Governing In Absentia
The Age
Friday May 17, 1996
THROUGHOUT his political life, Mr Kennett has never been noted for the careful consideration that has preceded his public pronouncements. Whatever his strengths, tact and careful calculation of the consequences are not among them. Not for nothing do cartoonists depict Mr Kennett with a mouth perpetually agape.
But the pronouncements of the Premier in the six weeks since his re-election have been more unpredictable than ever. Rather than mellowing with the job, Mr Kennett shows every sign of increasing volatility.
An example occurred this week when the Premier confided in a Melbourne radio audience about his desire to take a lengthy spell from the cares and pressures of his job. During his two decades in Parliament, he said, he had rarely been able to take his full leave entitlements and was consequently owed a large amount of accrued time off.
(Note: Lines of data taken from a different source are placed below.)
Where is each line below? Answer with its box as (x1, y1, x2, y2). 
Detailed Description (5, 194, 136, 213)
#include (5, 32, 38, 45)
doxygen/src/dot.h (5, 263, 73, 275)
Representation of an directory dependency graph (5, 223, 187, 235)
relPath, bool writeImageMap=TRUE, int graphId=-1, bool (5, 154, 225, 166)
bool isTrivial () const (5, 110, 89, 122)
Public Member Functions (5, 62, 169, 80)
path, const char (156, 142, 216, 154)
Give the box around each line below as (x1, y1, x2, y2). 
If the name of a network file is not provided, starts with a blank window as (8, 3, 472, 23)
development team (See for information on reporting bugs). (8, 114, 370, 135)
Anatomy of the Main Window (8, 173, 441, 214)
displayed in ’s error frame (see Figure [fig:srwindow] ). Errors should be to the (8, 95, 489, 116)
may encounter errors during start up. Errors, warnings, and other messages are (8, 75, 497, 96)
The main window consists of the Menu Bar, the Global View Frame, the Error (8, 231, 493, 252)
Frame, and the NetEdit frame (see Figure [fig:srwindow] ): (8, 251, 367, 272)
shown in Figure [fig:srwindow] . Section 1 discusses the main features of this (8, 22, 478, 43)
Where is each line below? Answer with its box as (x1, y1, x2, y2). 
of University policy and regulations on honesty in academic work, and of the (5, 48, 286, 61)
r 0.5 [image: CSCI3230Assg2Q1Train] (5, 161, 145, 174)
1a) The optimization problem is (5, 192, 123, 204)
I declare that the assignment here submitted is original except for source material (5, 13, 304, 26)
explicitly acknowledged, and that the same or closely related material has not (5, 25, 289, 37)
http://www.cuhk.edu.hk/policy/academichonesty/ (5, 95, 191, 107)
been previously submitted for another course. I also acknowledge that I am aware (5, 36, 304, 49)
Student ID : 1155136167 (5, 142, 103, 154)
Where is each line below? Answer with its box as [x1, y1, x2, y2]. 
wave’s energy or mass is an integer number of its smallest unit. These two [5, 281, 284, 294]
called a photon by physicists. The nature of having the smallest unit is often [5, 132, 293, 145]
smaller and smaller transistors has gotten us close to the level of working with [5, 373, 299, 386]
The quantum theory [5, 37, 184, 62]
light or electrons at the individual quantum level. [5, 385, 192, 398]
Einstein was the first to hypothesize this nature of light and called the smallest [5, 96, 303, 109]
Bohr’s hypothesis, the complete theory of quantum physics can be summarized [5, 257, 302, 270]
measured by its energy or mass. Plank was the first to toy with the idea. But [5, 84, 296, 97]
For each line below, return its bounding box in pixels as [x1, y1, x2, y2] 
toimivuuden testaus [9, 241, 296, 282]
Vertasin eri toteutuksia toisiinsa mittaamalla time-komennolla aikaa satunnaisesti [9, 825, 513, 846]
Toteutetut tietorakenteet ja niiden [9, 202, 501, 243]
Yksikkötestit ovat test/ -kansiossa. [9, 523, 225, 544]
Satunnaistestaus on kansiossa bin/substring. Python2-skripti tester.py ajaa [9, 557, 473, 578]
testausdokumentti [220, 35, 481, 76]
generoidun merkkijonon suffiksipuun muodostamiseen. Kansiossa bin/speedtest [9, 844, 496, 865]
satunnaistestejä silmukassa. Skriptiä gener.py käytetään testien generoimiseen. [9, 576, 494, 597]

He was now considering taking some of this in the form of a lengthy sabbatical, or ``long-service leave", at the end of the year.
It is a strong possibility - indeed, it is to be hoped - that Mr Kennett's flotation of the notion that the Premier of Victoria could award himself three months out of the office was only wishful thinking. If it was, then Mr Kennett's fantasising will do nothing more harmful than strike a responsive chord with many Victorians who are also stressed by the burdens of duty. Most of us, in our more wistful moments, wish we could retire to sunlit pastures and there do nothing more demanding than grow daffodils (as Mr Kennett expressed a desire to do during another recent interview).
No one would be more deserving of such a blissful condition than a politician who had for many years put the welfare of his constituents above that of himself and his family. But the unfortunate reality is that political life does not work like this and Mr Kennett is hard-headed enough to know it.
Those who aspire to a career in politics quickly become aware of its costs. If the costs are unacceptably high, then the proper course for them is to leave. This is especially the case for those in government, where the rewards are much higher as are the responsibilities. This is why Australians expect government to be a full-time occupation. This is why they demand that ministers' personal and family interests must be subservient to the community's.
Accordingly, the Premier's suggestion that he might award himself three months' leave of absence is astonishing. This is not what Victorians re-elected the Government for. Presuming the second Kennett Government runs its full four-year term, the Premier is surmising about the joys of absenting himself for more than 6 per cent of that time.
Parliamentary leaders should have breaks. Argument can be mounted that they do not have enough and that the community pays a price in insufficient consideration of policy matters, inadequate attention to detail and low behavior standards in the chamber. Demands for time and attention make life extraordinarily difficult for ministers and their families.
Stress often gets to them and it is possible the Premier's mounting irascibility is a symptom of this. It may be that he is even sending early signals of a terminal weariness with the demands of a difficult job. Whatever it means, jumping ship for three months is not the answer. If he feels the need for leave, he should take it now, and systematically in the future. But in sensible amounts.